Go to the line holding "For each line" in the data below and repeat it exactly, then each line after it up to and including the one holding "Utilisation optimale des". Omit pictures.

_Source information_
════════

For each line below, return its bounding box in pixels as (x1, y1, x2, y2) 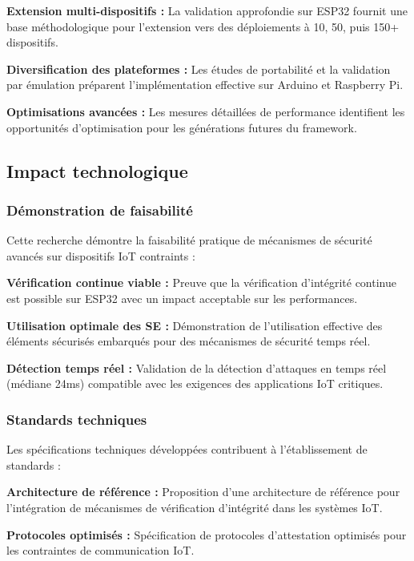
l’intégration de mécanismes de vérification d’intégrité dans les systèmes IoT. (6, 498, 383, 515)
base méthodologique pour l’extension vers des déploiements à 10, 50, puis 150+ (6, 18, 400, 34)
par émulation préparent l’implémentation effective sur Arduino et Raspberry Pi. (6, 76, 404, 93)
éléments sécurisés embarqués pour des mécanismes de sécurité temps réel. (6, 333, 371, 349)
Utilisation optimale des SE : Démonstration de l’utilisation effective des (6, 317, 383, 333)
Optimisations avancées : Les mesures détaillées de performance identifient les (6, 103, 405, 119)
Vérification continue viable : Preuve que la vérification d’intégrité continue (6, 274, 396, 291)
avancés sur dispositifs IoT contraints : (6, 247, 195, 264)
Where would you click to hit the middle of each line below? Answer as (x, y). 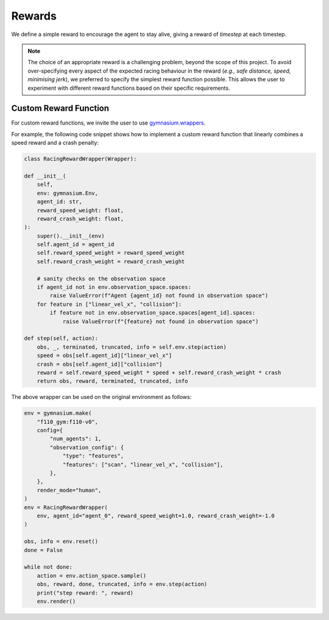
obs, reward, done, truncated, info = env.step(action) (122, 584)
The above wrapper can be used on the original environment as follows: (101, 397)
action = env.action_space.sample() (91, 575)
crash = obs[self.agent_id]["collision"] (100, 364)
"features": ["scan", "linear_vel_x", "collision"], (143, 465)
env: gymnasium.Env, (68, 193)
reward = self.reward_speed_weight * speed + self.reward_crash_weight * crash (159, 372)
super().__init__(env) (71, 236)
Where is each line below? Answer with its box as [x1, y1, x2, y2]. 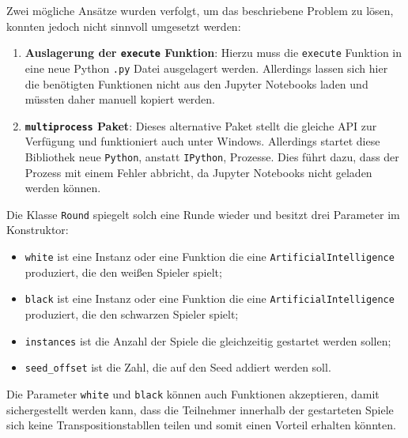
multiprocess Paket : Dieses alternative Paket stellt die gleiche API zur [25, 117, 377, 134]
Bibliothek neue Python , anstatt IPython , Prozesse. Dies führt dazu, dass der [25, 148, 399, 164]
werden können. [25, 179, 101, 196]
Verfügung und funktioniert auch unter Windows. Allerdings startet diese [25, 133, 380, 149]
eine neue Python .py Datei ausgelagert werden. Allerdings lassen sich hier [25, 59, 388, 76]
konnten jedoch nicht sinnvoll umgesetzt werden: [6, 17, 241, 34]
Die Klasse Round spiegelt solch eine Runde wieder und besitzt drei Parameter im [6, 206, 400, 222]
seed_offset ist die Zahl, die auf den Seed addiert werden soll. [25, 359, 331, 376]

════════

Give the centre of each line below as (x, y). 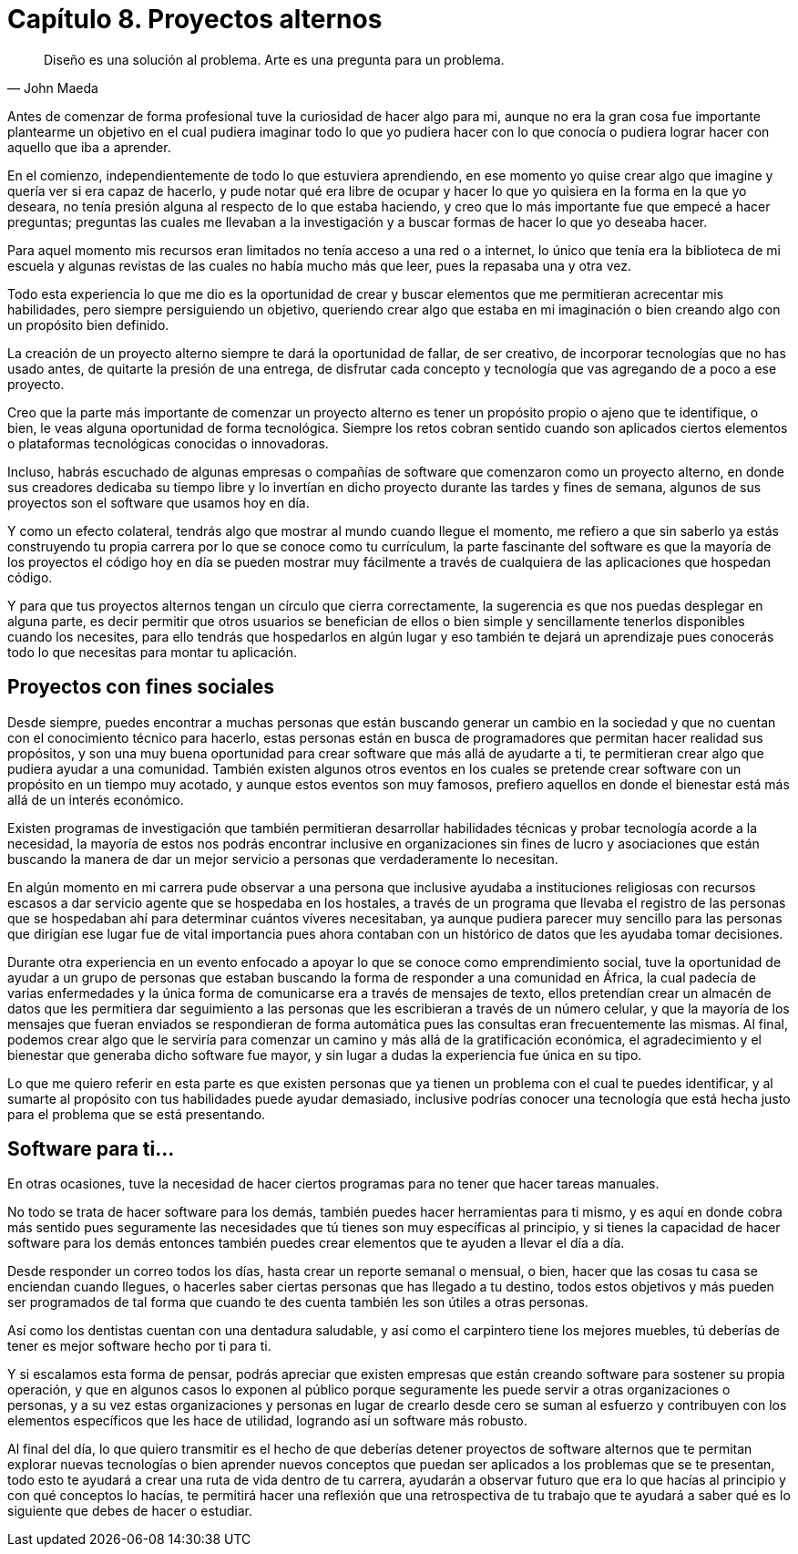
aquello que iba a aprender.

════════

_Result for this exercise_
For each line below, return its bounding box in pixels as (x1, y1, x2, y2) 
l’intégration de mécanismes de vérification d’intégrité dans les systèmes IoT. (6, 498, 383, 515)
base méthodologique pour l’extension vers des déploiements à 10, 50, puis 150+ (6, 18, 400, 34)
par émulation préparent l’implémentation effective sur Arduino et Raspberry Pi. (6, 76, 404, 93)
éléments sécurisés embarqués pour des mécanismes de sécurité temps réel. (6, 333, 371, 349)
Utilisation optimale des SE : Démonstration de l’utilisation effective des (6, 317, 383, 333)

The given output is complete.